Вполне понятно, что, сделав быструю и блестящую революционную карьеру, он не замедлил пойти вразрез и совсем разойтись с партийными олимпийцами; В нем совершенно отсутствовала доблесть подчинения. Ему, как своевольному баловню и любимцу, разрешали каперство, а он самовольно выкидывал когда хотел, на своем судне черный флаг с адамовой головой. Отчетов в своих делах и тратах он не любил давать никому. В своих романах он не щадил своих прежних пестунов и их символ веры… Конечно, ему суждено было остаться одиноким, с группой заколдованных его волей и обаянием савинковцев, жизни которых он тратил с небрежным равнодушием.
По его печатным воспоминаниям можно судить, какую огромную жизнь он прожил. Излученной им жизненной энергии, наверное, хватило бы на тысячу средних человечьих существований… И наконец он… износился.
Но когда «недремлющий брегет» отказывается ходить, то его владелец (может быть, сороковой по счету) бережно кладет старые часы под стеклянный колпачок для почетного многолетнего покоя. У Савинкова же не было и не могло быть бдительного хозяина, как не было у него контроля над самим собою. Да, впрочем, кто из людей эстрады имеет силу воли признаться в своей старости и вовремя смиренно уйти в домашнюю щелочку! Да никто.
Я видел Савинкова впервые в 1912 году в Ницце. Тогда я залюбовался этим великолепным экземпляром совершенного человеческого животного! Я чувствовал, что каждая его мысль ловится послушно его нервами и каждый мускул мгновенно подчиняется малейшему намеку нервов. Такой чудесной машины в образе холодно-красивого, гибкого, спокойного и легкого человека я больше не встречал в жизни, и он неизгладимо ярко оттиснулся в моей памяти.
Спустя десять лет я увидел его в Париже и был потрясен его видом. О, конечно, он и теперь был совсем необыкновенен, совсем непохож ни на кого другого. Но, сличив его с моим прекрасным прежним оттиском, я понял что… пора под футляр.
Но Савинков уже не мог жить без стремительного движения, без яростной борьбы, без хождения по ниточке между жизнью и смертью, без громадных чувств напряжения и победы. Это — страсти сильнее и неотвязнее всех наркотиков. Бессознательная инерция движения довела его до московского судилища и… позора.
Но и большевикам нечего радоваться и нечем гордиться. В их руках не Савинков, а его «выползень» (во Владимирской губернии говорят «выползина»). Это редкое словечко, которым, кстати, Даль однажды полакомил Пушкина, означает тонкую внешнюю оболочку на змеиной шкуре: каждый год, линяя, змея трется меж камней и вылезает из нее, как из чулка. Выползень так и остается валяться на земле. Я однажды в музее видел выползень удава длиною в десять метров.

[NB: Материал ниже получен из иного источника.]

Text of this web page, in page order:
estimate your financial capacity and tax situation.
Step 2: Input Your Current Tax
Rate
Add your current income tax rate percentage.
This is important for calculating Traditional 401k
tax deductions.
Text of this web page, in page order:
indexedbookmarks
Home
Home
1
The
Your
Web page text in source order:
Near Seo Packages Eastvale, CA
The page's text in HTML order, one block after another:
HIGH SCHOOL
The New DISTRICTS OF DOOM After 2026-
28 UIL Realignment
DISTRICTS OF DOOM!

Еще Стендаль отметил в русских большую способность к «шарму». Русские рабочие спустя сто лет прекрасно зарекомендовали себя перед французскими: бодрым настроением духа, всегдашней готовностью помочь товарищу или соседу, широким жестом в очередном «турне» у жестяного прилавка «бистро» по расчетным субботним дням. Нравится также независимое твердое отношение русских к патрону и контрометру. У самих французов этого нет или очень мало. В случае недоразумений русские охотно идут объясняться с начальством. Страх перед человеком и перед завтрашним днем давно остался у них там… на полях сражений или в вонючих отделениях ЧК.

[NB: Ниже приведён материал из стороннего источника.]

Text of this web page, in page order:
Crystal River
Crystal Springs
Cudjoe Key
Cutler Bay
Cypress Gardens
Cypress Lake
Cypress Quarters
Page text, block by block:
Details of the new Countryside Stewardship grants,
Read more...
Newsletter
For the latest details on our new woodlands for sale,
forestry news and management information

Последнее не так огорчает, как удивляет начальство, тем более что русские работают превосходно даже в сверхурочные часы и всегда отличаются «башковитостью», то есть сообразительны, находчивы и, если надо, даже изобретательны. Русские «приёмисты». Это — их высокое качество, которое весьма ценилось некогда у нас, в России, на сталелитейных заводах не только русскими, но и взыскательными бельгийскими инженерами.
Но есть у русских рабочих одна странная черта, которая возбуждает опять-таки лишь удивление отнюдь не вражду во французских коллегах: не хотят ни бастовать, ни митинговать, ни манифестировать. «Довольно. Промитинговали Россию. А от забастовок и социализации все заводы в России на нет сошли».

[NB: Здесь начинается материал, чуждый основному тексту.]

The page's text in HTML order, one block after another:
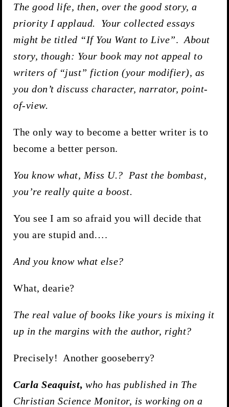
The good life, then, over the good story, a
priority I applaud. Your collected essays
might be titled “If You Want to Live”. About
story, though: Your book may not appeal to
writers of “just” fiction (your modifier), as
you don’t discuss character, narrator, point-
of-view.
The only way to become a better writer is to
become a better person.
You know what, Miss U.? Past the bombast,
you’re really quite a boost.
You see I am so afraid you will decide that
you are stupid and….
And you know what else?
What, dearie?
The real value of books like yours is mixing it
up in the margins with the author, right?
Precisely! Another gooseberry?
Carla Seaquist,who has published in The
Christian Science Monitor, is working on a

Совсем не рабочие, а главные заправилы СGT — этого детища амстердамского интернационала — обратили пристальное внимание на антисоциалистическое поведение русских рабочих, грозящее в будущем срывом забастовок. Отсюда и последовало требование СGT к заводовладельцам: ограничить число русских рабочих известным процентом, исключающим опасность «штрейкбрехерства» русских.